───── Given information ─────
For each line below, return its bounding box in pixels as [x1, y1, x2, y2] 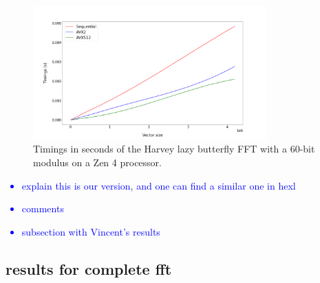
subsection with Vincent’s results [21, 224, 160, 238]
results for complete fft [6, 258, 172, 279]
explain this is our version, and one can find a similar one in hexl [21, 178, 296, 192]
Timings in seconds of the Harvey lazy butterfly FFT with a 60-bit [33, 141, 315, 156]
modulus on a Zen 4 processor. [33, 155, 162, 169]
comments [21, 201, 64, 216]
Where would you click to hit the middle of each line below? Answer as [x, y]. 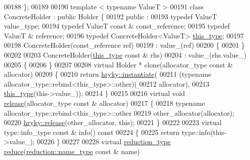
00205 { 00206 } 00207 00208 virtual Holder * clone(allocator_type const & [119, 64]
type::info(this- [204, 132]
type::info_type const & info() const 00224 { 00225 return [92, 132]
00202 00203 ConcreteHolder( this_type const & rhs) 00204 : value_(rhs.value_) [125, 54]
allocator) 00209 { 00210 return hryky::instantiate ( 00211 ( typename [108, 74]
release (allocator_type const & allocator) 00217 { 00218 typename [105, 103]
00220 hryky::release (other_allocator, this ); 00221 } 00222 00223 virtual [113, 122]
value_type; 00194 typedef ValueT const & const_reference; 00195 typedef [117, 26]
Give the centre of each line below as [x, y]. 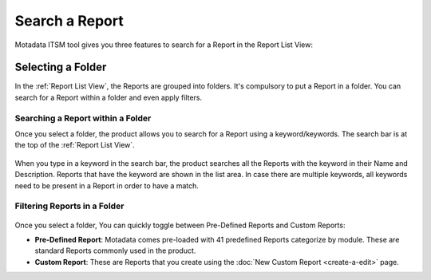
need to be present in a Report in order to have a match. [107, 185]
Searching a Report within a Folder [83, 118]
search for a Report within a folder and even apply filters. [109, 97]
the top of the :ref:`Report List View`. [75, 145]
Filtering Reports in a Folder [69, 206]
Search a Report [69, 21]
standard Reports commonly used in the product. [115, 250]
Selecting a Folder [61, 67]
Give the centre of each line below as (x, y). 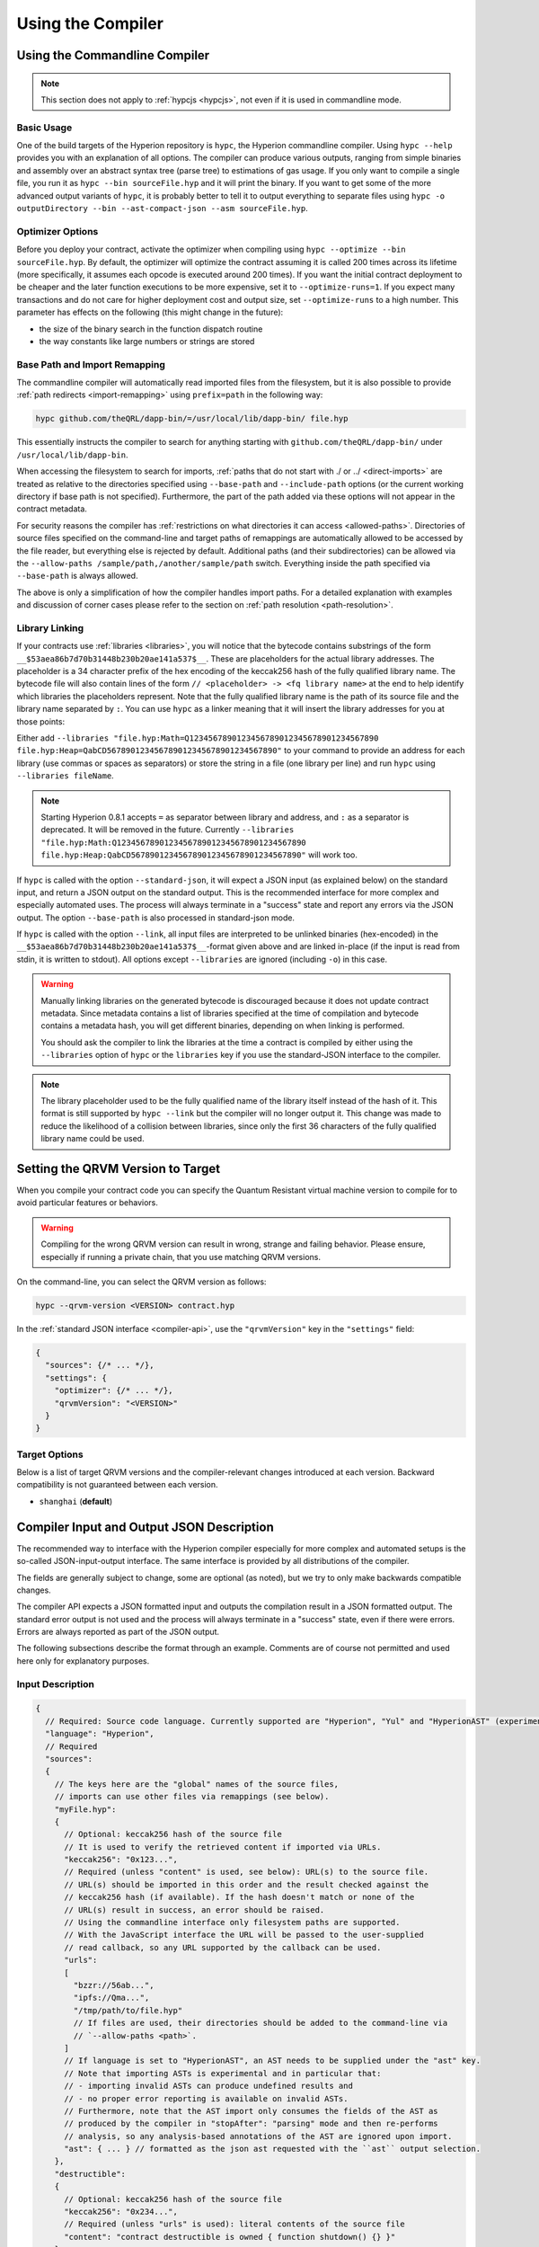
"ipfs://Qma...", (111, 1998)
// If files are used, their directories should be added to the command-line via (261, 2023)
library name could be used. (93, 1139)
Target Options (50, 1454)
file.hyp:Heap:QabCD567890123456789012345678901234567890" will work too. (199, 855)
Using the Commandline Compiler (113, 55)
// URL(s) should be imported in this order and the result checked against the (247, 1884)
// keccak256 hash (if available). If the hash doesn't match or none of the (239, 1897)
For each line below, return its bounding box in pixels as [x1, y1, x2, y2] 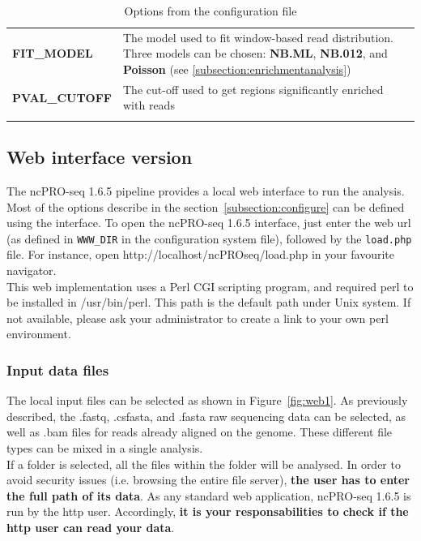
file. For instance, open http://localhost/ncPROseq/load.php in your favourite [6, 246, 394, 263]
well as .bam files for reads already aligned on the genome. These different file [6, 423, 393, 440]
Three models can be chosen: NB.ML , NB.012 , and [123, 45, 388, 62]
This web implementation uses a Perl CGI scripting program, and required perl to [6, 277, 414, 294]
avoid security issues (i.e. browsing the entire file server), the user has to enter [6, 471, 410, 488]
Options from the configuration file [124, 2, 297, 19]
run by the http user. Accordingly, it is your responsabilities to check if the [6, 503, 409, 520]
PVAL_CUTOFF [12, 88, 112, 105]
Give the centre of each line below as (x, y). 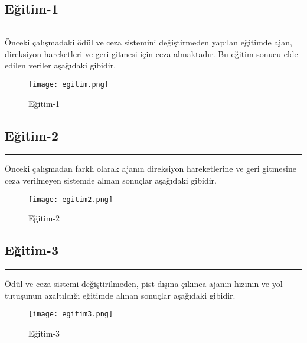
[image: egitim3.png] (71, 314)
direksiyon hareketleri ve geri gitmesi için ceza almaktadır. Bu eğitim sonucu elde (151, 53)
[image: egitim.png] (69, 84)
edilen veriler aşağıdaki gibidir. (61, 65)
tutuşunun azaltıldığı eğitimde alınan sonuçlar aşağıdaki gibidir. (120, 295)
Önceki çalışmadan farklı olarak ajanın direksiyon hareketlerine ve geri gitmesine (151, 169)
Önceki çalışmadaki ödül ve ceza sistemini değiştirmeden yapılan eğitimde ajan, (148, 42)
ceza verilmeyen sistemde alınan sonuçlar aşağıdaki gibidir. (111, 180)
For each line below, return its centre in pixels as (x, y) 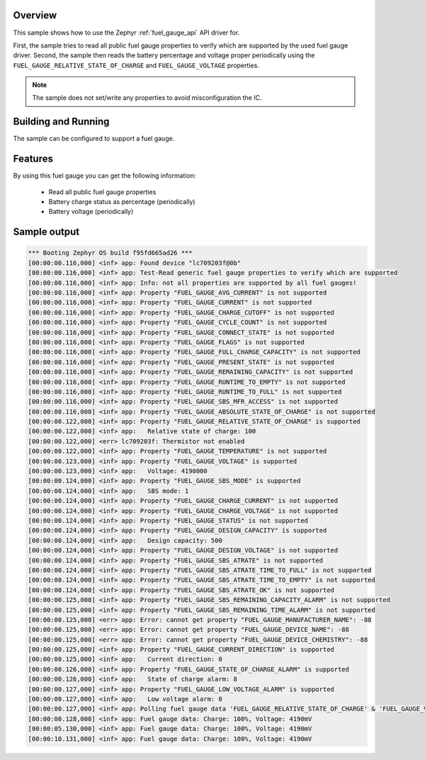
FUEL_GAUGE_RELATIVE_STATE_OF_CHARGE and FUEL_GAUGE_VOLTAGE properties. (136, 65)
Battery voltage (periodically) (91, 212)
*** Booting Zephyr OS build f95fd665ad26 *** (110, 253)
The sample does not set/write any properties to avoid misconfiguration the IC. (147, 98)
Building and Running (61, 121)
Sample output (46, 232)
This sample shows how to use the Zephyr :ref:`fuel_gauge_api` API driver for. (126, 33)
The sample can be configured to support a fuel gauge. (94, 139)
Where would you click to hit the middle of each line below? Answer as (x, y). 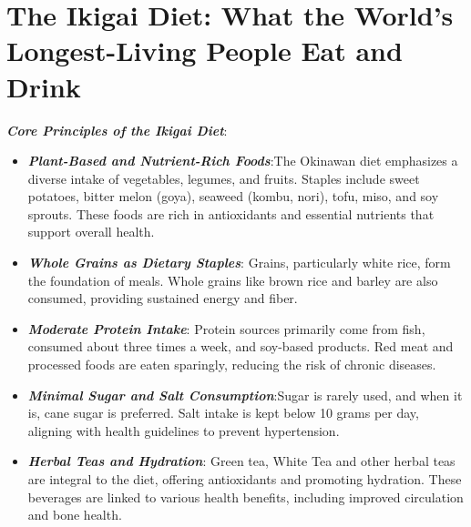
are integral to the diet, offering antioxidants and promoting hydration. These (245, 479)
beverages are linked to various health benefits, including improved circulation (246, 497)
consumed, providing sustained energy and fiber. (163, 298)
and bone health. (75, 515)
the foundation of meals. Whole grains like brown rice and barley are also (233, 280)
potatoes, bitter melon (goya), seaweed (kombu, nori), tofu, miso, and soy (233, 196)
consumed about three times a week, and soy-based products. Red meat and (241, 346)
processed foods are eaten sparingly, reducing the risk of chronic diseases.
─────
■ Exercise details: What you return from the records above should be exactly everything from the line with "Search a Report [69, 21]" down to the line with "[image: egitim3.png] (71, 314)", both kept, and no pictures.

■ Exercise response:
Search a Report [69, 21]
standard Reports commonly used in the product. [115, 250]
Selecting a Folder [61, 67]
Give the centre of each line below as (x, y). 
"ipfs://Qma...", (111, 1998)
// If files are used, their directories should be added to the command-line via (261, 2023)
library name could be used. (93, 1139)
Target Options (50, 1454)
file.hyp:Heap:QabCD567890123456789012345678901234567890" will work too. (199, 855)
Using the Commandline Compiler (113, 55)
// URL(s) should be imported in this order and the result checked against the (247, 1884)
// keccak256 hash (if available). If the hash doesn't match or none of the (239, 1897)
For each line below, return its bounding box in pixels as [x1, y1, x2, y2] 
file. For instance, open http://localhost/ncPROseq/load.php in your favourite [6, 246, 394, 263]
well as .bam files for reads already aligned on the genome. These different file [6, 423, 393, 440]
Three models can be chosen: NB.ML , NB.012 , and [123, 45, 388, 62]
This web implementation uses a Perl CGI scripting program, and required perl to [6, 277, 414, 294]
avoid security issues (i.e. browsing the entire file server), the user has to enter [6, 471, 410, 488]
Options from the configuration file [124, 2, 297, 19]
run by the http user. Accordingly, it is your responsabilities to check if the [6, 503, 409, 520]
PVAL_CUTOFF [12, 88, 112, 105]
Give the centre of each line below as (x, y). 
[image: egitim3.png] (71, 314)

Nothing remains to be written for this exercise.